I've put 400 hours into glitchy/choppy/half-baked Fallout New Vegas, but my Skyrim characters end after like 5 hours on average. For some reason, I just can't stick with it. It's so... bland. And yet I want to finish the vanilla game before adding mods. What kinds of characters do you play?


----------



## McFly (Jul 15, 2014)

LawfulStupid said:


> I've put 400 hours into glitchy/choppy/half-baked Fallout New Vegas, but my Skyrim characters end after like 5 hours on average. For some reason, I just can't stick with it. It's so... bland. And yet I want to finish the vanilla game before adding mods. What kinds of characters do you play?
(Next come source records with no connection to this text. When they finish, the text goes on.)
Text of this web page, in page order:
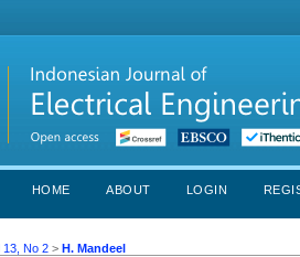
HOME ABOUT LOGIN
13, No 2 >H. Mandeel
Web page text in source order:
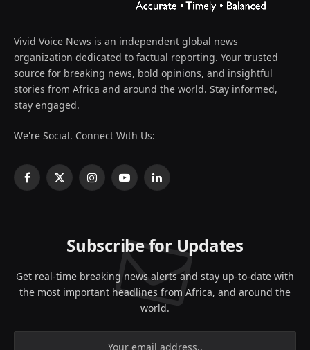
Vivid Voice News is an independent global news
organization dedicated to factual reporting. Your trusted
source for breaking news, bold opinions, and insightful
stories from Africa and around the world. Stay informed,
stay engaged.
We're Social. Connect With Us:
Facebook
X
InstagramYouTubeLinkedIn
Subscribe for Updates
Get real-time breaking news alerts and stay up-to-date with
the most important headlines from Africa, and around the
world.

I just played as an Orc. The glitches weren't bad, NPCs getting stuck and having to ram them, NPCs blocking the doorways, good times lol. Most of the time wasted was stealing and selling things and collecting metal to make better armor and weapons.

I played New Vegas for the first time this year with mods, and didn't have any trouble with glitches. When it comes to modding or not, I don't see the reason why anyone should be stuck playing a game with problems. If you can fix glitches, add a high texture pack, real life weapons, etc...there's no reason to be stuck with a vanilla game that doesn't do it for you.


----------



## Schmosby (Jan 26, 2014)

I used to play Halo for at least 16 hours per day, I also used to play WoW and LotRO a lot, once played WoW for a good 48 hours in one go, to complete an area for a mount I wanted.


----------



## MiMiK (Aug 25, 2011)

counter strike. 13 years


----------



## TenYears (Jan 15, 2010)

I'm playing a lot of GTA and World at War right now. And some Skyrim. Yeah, it's an addiction for me, for sure.


----------



## Shawn81 (Jul 9, 2014)

I'm still trying to beat Binding of Isaac.


----------



## Scrub-Zero (Feb 9, 2004)

I have about 120 hours in Dark Souls right now. I can't seem to pull myself away. 
It's awesome to see how better i got at it too. I used to run a heavy shield and super heavy armor because it's safer, but now i run around basically naked with a hand Balder swag sword and shield.


----------



## Giyena (Oct 24, 2013)

Well let's see:

Counter Strike 1.6 since I was 10yrs old up until I was 16yrs old, and I was playing it religiously
Counter Strike Source 666 hours(thats what steam account says)
DayZ Standalone 1000 hours, I stopped when I realized how **** this game will be
ArmA 3 500 hours, I just play King of The Hill and sometimes Wasteland with a friend or two
Fallout Online for about 5 years, again I played it like there was no other game on this planet I have thousands of hours in

These are like the only games that really got me "hooked up". Oh yeah and I got almost 2000 games in my Steam account out of which I only played 30%.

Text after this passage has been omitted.